I cheat at solitaire.  Is it a weakness of character?  Is it just that I don't want to reshuffle the deck in the middle of the game?  Who cares if I flip one card rather than three? In cards, it truly doesn't matter... in health, it does.  When I was younger and feeding myself for the first time (college) I didn't know how to eat.  I didn't understand calories or the value of unprocessed foods. I ate too many carbs, not enough veggies. I didn't know about the ways I screwed up my metabolism.  Unsuprisingly I graduated college significantly heavier than I graduated high school. 

Since then I've learned yoga. I've read books about nutrition and the food industry.  I've seen countless documentaries about diet.  I've educated myself.  I've cut out all fast food and soda, I've cut out most processed foods and corn syrups.  I've seen a near elemination of depression, I *feel* healthier, my joints work better.  I dropped a good 20lbs after college graduation... and yet (we get to the crux of it) I remain heavier than I should be.  

I've tried keeping track of my diet and it is a pain in the ass.  I don't have time to measure everything and enter calories into calculators.  If I eat something that is made of many ingredients it is too much trouble to break it all down... I lose motivation.  This is my fresh attempt.  This is my accountability... this is me not allowing myself to flip the cards in the wrong way.
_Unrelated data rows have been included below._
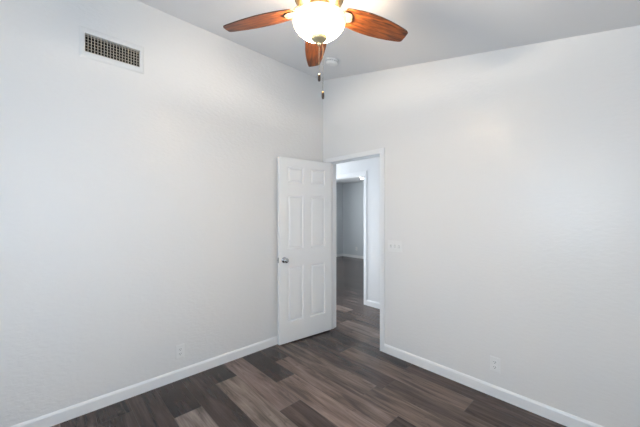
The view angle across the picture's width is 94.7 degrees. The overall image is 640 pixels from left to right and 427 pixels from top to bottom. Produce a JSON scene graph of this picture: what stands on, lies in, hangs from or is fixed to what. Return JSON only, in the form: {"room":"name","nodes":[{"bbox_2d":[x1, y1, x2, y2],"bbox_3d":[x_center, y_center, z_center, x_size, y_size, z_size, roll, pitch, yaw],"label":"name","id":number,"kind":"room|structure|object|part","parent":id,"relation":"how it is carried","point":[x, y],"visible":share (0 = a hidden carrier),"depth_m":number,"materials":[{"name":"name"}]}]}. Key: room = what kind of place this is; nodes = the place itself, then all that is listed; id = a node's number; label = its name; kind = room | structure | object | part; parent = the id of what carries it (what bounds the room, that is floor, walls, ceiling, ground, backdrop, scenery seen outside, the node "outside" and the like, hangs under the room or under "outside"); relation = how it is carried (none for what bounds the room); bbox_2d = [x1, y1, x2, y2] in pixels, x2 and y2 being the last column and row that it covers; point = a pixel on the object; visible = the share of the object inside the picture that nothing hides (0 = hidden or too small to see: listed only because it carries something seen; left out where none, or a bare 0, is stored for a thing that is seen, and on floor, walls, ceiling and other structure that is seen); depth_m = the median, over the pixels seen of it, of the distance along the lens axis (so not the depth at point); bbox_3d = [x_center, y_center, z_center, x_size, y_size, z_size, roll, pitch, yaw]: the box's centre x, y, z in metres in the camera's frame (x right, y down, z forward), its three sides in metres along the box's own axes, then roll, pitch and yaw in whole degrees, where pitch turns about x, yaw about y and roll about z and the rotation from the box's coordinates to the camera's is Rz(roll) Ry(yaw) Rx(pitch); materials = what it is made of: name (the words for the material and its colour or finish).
{"room":"empty bedroom","nodes":[
{"label":"empty bedroom","id":0,"kind":"room"},
{"bbox_2d":[0,0,322,426],"bbox_3d":[-1.356,-0.143,2.459,3.715,3.106,0.115,0,0,-43],"label":"wall","id":1,"kind":"structure","parent":0,"point":[139,212],"depth_m":2.29,"materials":[{"name":"white paint"}]},
{"bbox_2d":[79,25,143,73],"bbox_3d":[-1.578,-1.221,2.240,0.400,0.215,0.124,0,0,-43],"label":"air vent","id":2,"kind":"object","parent":1,"relation":"in","point":[92,48],"visible":0.95,"depth_m":2.21,"materials":[{"name":"white metal"}]},
{"bbox_2d":[10,336,277,426],"bbox_3d":[-1.271,1.367,2.452,3.600,0.086,0.012,0,0,-43],"label":"baseboard","id":3,"kind":"structure","parent":1,"relation":"attached to","point":[65,414],"depth_m":2.30,"materials":[{"name":"white paint"}]},
{"bbox_2d":[176,344,183,358],"bbox_3d":[-1.198,1.173,2.523,0.070,0.114,0.009,0,0,-43],"label":"wall outlet","id":4,"kind":"object","parent":1,"relation":"attached to","point":[179,348],"visible":1,"depth_m":2.52,"materials":[{"name":"white plastic"}]},
{"bbox_2d":[51,256,566,426],"bbox_3d":[0.355,1.410,4.793,8.446,0.001,9.826,0,0,-43],"label":"floor","id":5,"kind":"structure","parent":0,"point":[340,376],"depth_m":2.31,"materials":[{"name":"wood"}]},
{"bbox_2d":[336,183,342,253],"bbox_3d":[-0.586,0.180,8.801,3.620,2.460,0.120,0,0,-43],"label":"wall","id":6,"kind":"structure","parent":0,"point":[339,186],"depth_m":9.88,"materials":[{"name":"white paint"}]},
{"bbox_2d":[336,176,363,183],"bbox_3d":[0.913,-1.100,7.246,3.798,0.100,4.600,0,0,-43],"label":"ceiling","id":7,"kind":"structure","parent":0,"point":[356,179],"depth_m":9.10,"materials":[{"name":"white paint"}]},
{"bbox_2d":[343,181,363,255],"bbox_3d":[2.255,0.180,8.503,0.120,2.460,4.600,0,0,-43],"label":"wall","id":8,"kind":"structure","parent":0,"point":[353,193],"depth_m":9.65,"materials":[{"name":"white paint"}]},
{"bbox_2d":[343,254,363,258],"bbox_3d":[2.234,1.367,8.428,0.012,0.086,4.280,0,0,-43],"label":"baseboard","id":9,"kind":"structure","parent":8,"relation":"attached to","point":[346,255],"depth_m":9.61,"materials":[{"name":"white paint"}]},
{"bbox_2d":[336,157,379,302],"bbox_3d":[0.149,0.180,5.284,0.115,2.460,6.420,0,0,-43],"label":"wall","id":10,"kind":"structure","parent":0,"point":[371,165],"depth_m":4.50,"materials":[{"name":"white paint"}]},
{"bbox_2d":[336,171,366,304],"bbox_3d":[0.454,0.365,4.959,0.141,2.089,0.929,0,0,-43],"label":"door frame","id":11,"kind":"structure","parent":10,"relation":"attached to","point":[362,173],"depth_m":4.60,"materials":[{"name":"white paint"}]},
{"bbox_2d":[366,300,379,308],"bbox_3d":[1.470,1.367,3.781,0.012,0.086,2.180,0,0,-43],"label":"baseboard","id":12,"kind":"structure","parent":10,"relation":"attached to","point":[368,302],"depth_m":4.47,"materials":[{"name":"white paint"}]},
{"bbox_2d":[137,0,639,79],"bbox_3d":[-0.243,-1.418,1.354,3.830,0.806,3.250,0,0,-43],"label":"ceiling","id":13,"kind":"structure","parent":0,"point":[437,30],"depth_m":2.13,"materials":[{"name":"white paint"}]},
{"bbox_2d":[223,0,407,98],"bbox_3d":[0.016,-1.006,1.579,1.101,0.753,1.067,0,0,-43],"label":"ceiling fan","id":14,"kind":"object","parent":13,"relation":"hanging from","point":[318,22],"visible":1,"depth_m":1.65,"materials":[{"name":"brown wood"}]},
{"bbox_3d":[-0.353,-1.113,1.698,0.425,0.048,0.142,0,0,14],"label":"blade","id":15,"kind":"part","parent":14,"relation":"part of","materials":[{"name":"brown wood"}]},
{"bbox_3d":[-0.030,-1.113,1.970,0.142,0.048,0.425,0,0,-4],"label":"blade","id":16,"kind":"part","parent":14,"relation":"part of","materials":[{"name":"brown wood"}]},
{"bbox_3d":[-0.004,-1.011,1.612,0.294,0.098,0.294,0,0,-43],"label":"lamp shade","id":17,"kind":"part","parent":14,"relation":"part of","materials":[{"name":"white glass"}]},
{"bbox_3d":[0.329,-1.113,1.747,0.425,0.048,0.142,0,0,-22],"label":"blade","id":18,"kind":"part","parent":14,"relation":"part of","materials":[{"name":"brown wood"}]},
{"bbox_2d":[325,57,338,65],"bbox_3d":[0.120,-1.531,2.956,0.131,0.069,0.134,0,0,29],"label":"smoke detector","id":19,"kind":"object","parent":13,"relation":"attached to","point":[330,61],"visible":1,"depth_m":2.92,"materials":[{"name":"white plastic"}]},
{"bbox_2d":[323,25,639,426],"bbox_3d":[1.113,-0.143,2.624,0.115,3.106,3.250,0,0,-43],"label":"wall","id":20,"kind":"structure","parent":0,"point":[512,175],"depth_m":2.17,"materials":[{"name":"white paint"}]},
{"bbox_2d":[326,148,384,351],"bbox_3d":[0.412,0.362,3.372,0.141,2.095,0.856,0,0,-43],"label":"door frame","id":21,"kind":"structure","parent":20,"relation":"attached to","point":[379,152],"depth_m":3.19,"materials":[{"name":"white paint"}]},
{"bbox_2d":[277,156,330,344],"bbox_3d":[-0.160,0.388,3.375,0.741,2.016,0.165,0,0,-37],"label":"door","id":22,"kind":"structure","parent":21,"relation":"attached to","point":[304,186],"depth_m":3.33,"materials":[{"name":"white paint"}]},
{"bbox_3d":[-0.368,0.492,3.154,0.064,0.064,0.065,0,0,-37],"label":"knob","id":23,"kind":"part","parent":22,"relation":"part of","materials":[{"name":"silver metal"}]},
{"bbox_2d":[388,240,401,252],"bbox_3d":[0.740,0.316,2.924,0.018,0.114,0.163,0,0,-43],"label":"light switch","id":24,"kind":"object","parent":20,"relation":"attached to","point":[393,246],"visible":1,"depth_m":2.92,"materials":[{"name":"white plastic"}]},
{"bbox_2d":[384,344,602,426],"bbox_3d":[1.379,1.367,2.247,0.012,0.086,2.107,0,0,-43],"label":"baseboard","id":25,"kind":"structure","parent":20,"relation":"attached to","point":[561,417],"depth_m":2.26,"materials":[{"name":"white paint"}]},
{"bbox_2d":[490,356,499,373],"bbox_3d":[1.353,1.160,2.278,0.009,0.114,0.070,0,0,-43],"label":"wall outlet","id":26,"kind":"object","parent":20,"relation":"attached to","point":[494,361],"visible":1,"depth_m":2.27,"materials":[{"name":"white plastic"}]}
]}
I suspect I have been my worst enemy.  I am eating good foods but I've been eating too much, I've been sneaking too many extra bites, too many little cheats.  New rule; if I eat it I need to take a photo of it and that photo goes on the internet. That is it.  No measurments, no calories counted but I need to be held accountable.  If I am too lazy to take a photo or if I am too ashamed to put it online I cannot eat it. I will not be tracking water, but everything else I will.  In the best scenario I will magically guilt myself thinner, in the worst I will remain my current weight but I'll have a good documentation to discuss with my doctor.  Either way it sounds like a useful project.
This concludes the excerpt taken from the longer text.